Despite the fact that the recruitment curves are steeper when the second phase of the stimulation waveform is delayed, as it was shown by Gorman and Mortimer [8], it affects in the same manner all muscles; thus, it does not affect much the selectivity of targeted activation. Our study also confirms that the selectivity of stimulation using TIME is higher for bipolar than for monopolar configurations, as already reported in [14]. However, bipolar stimulation requires higher charge to achieve the same level of muscle activation as compared with the monopolar stimulation (Fig. 5). This is why the percentage of combinations for which the specified level of muscle activation was not achieved was much higher for bipolar configurations than for monopolar configurations (Table 2).

Another relevant finding in our study is that the amplitude of stimulation may be decreased by using the delayed discharge mode to around 30 % compared with the amplitude of the stimulation with the immediate discharge mode.
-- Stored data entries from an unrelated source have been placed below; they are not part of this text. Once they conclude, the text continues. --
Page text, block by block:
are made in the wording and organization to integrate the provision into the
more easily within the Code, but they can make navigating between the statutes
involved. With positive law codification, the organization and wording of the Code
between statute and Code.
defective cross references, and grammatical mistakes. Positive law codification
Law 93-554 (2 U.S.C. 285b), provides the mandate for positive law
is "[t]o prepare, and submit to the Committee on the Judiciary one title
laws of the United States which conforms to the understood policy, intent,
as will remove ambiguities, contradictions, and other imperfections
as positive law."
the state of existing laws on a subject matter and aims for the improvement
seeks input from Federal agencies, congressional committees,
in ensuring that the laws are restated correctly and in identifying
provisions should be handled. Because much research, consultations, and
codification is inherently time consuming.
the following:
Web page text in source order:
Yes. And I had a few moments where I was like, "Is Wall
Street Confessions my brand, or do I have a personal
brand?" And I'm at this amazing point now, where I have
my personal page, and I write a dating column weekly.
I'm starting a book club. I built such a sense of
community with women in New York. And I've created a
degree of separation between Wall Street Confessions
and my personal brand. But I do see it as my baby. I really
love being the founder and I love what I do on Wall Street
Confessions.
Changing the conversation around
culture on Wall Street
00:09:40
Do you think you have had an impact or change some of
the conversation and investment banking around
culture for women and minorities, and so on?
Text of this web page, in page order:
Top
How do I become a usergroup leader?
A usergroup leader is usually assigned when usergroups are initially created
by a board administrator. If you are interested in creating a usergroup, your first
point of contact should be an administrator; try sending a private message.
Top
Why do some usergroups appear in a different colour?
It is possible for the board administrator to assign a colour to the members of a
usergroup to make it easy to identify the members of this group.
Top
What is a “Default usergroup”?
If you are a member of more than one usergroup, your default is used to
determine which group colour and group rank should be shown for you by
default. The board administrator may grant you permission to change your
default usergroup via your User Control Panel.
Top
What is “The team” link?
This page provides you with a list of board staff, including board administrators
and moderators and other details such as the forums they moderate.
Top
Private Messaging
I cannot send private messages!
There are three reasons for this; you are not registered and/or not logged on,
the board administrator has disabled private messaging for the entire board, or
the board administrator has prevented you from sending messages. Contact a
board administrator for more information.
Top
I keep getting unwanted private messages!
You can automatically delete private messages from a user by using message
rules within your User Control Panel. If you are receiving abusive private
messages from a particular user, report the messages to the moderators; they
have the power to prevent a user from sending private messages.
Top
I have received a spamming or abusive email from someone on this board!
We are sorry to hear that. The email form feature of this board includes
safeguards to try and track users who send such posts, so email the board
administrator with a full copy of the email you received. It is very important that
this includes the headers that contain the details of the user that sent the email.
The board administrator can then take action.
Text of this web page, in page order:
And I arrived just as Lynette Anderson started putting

This ratio is however dependent on the delay duration and the time constant of the discharge [24]. It is also possible that the reduction in amplitude of the stimulus needed may vary with the type of neural interface used. Therefore, further studies are necessary to determine the extent to which charge requirements may be decreased by modulating the delay to the discharge phase. Simulations may help to provide answer to this question. For example, results of simulation performed by Hofmann et al. [11] suggest that delaying discharge may decrease the required charge by as much as 50 %, but in their study 30 % reduction of required charge was obtained only for delays longer than 1 ms. This discrepancy may be caused by various stimulation conditions in their and our study. Therefore, using more realistic models, for example, in [19], should be considered.

Although delaying the negative phase of stimulation reduces required charge, it also causes the electrode potential to remain relatively negative during a long period. Therefore, long delaying of the reversal phase should be avoided. In our study, the duration of this delay was set to 100 μs, which is sufficient to prevent the suppressing effect of the discharge phase [24] and may be short enough that deleterious Faradaic reaction products do not accumulate to an unacceptable level [16].

There are a few cases in which using a discharge immediately after the first stimulus phase may be desired, for example, when precise control of the muscle activation level is required. In such a case, generating the second phase of stimulus immediately after the first one will produce less steep recruitment curves, so the same changes in the amplitude will produce smaller changes in the amplitude of muscle response [8]. Another situation in which a delayed discharge is not desired refers to neural recordings performed in the proximity of the stimulating electrode. In this case, the immediate discharge will allow for better compensation of the ionic displacement in the volume conductor caused by the first phase of stimulation and will reduce the stimulus artefact duration. Both effects contribute to decrease of the observed stimulus artefact, and thus, it will decrease the stimulation artefact observed in near recording electrodes [15].

5 Conclusion

We confirmed that the inclusion of a delay between the cathodic and the anodic phases of a biphasic stimulus waveform allows to decrease the charge required to achieve the same level of muscle activation as compared to an immediate discharge. This phenomenon appears to be stronger for biphasic than for monophasic stimulation configurations. We have also shown that the proposed modification of the stimulus waveform only slightly affects the stimulation selectivity achieved by using transverse intrafascicular stimulation. Further studies are necessary to confirm to which degree charge requirements may be reduced by delaying the second phase of the stimulus. Since there are no technical limitations for applying such a delay in the stimulus waveform generation, this technique may be of interest for applications involving electrical stimulation of nerve fibres.